Gelsinger had a rare metabolic disease, ornithine transcarbamylase deficiency, which prevents the body from properly processing nitrogen.
Early Show Health Contributor Dr. Bernadine Healy served on an advisory board to the Institute for Human Gene Therapy at the University of Pennsylvania, where Jesse died.
In Jesse's case, says Dr. Healy, the virus that was used to carry the gene into his liver to cure his disease instead gave him a huge liver infection. This led to a coma, because his body couldn't handle the nitrogen that occurs when a person has a big infection.
"We don't know that it's bad science," says Dr. Healy. "We're hearing allegations that there may have been flaws in the protocol where the FDA wasn't adequately informed about other patients who had had the treatment. Also, that maybe Jesse, at the time he had his treatment, may have been having problems with his liver. And remember: A month ago, we heard that he was too healthy to be treated. Now we're hearing stories that maybe he was too sick to be treated."

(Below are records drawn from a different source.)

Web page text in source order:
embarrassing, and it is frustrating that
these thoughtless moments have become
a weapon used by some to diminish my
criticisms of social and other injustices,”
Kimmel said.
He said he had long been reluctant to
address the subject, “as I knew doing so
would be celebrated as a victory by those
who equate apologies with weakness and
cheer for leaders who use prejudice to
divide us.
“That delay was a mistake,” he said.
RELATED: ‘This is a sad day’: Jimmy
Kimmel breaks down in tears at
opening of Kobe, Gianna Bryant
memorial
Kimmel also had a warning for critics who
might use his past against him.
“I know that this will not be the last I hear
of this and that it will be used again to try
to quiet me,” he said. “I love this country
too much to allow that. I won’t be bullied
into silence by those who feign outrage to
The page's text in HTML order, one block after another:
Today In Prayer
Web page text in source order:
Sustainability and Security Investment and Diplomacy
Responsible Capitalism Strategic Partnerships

According to The Washington Post, federal investigators have uncovered serious problems in the experiment, including evidence that Gelsinger should not have participated in the risky study because he was too sick. His liver was not functioning at the minimal level required. The officials said the researchers failed to notify the Food and Drug Administration when two other patients in the experiment suffered severe side effects that should have forced a halt in the experiment.

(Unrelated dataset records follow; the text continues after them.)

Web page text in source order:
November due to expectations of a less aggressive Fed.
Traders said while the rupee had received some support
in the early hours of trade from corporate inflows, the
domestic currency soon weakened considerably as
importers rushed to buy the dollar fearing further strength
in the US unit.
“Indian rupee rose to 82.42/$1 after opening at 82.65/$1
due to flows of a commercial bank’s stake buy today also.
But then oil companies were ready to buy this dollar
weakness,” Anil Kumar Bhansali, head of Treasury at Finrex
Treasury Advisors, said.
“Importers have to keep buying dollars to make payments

This is in sharp contrast to a statement last week by the Pennsylvania researchers that the treatment (an infusion of correctve genes encased in a weakened cold virus) triggered an "unusual and deadly immune system response that led to multiple-organ failure" and was directly responsible for his death. They said they did not know why the patient died or why his immune system reacted so violently against the weakened cold virus.

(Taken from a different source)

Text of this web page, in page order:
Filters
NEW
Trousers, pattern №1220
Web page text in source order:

Most of the time when people die in a clinical trial, they already have a disease (such as AIDS or cancer) seen as a mortal illness.
"People like Jesse Gelsinger are unsung heroes on the battlefield of medical discovery," says Dr. Healy. "When something tragic like this happens, you don't stop the war. What you do do is re-examine strategy."
Asked if she feels there is too much pressure from patients to start this kind of experiment too soon, perhaps when it's inappropriate, Dr Healy replies: "When patients have fatal diseases ... that puts pressure on the medical community. That is the energy of the medical community. That makes people like Jesse Gelsinger say, 'Even if it doesn't help me, it will help other people, other children.' But the medical community has an obligation to control those risks and to make sure the patient is informed, the family is informed, and the FDA is part of that discovery."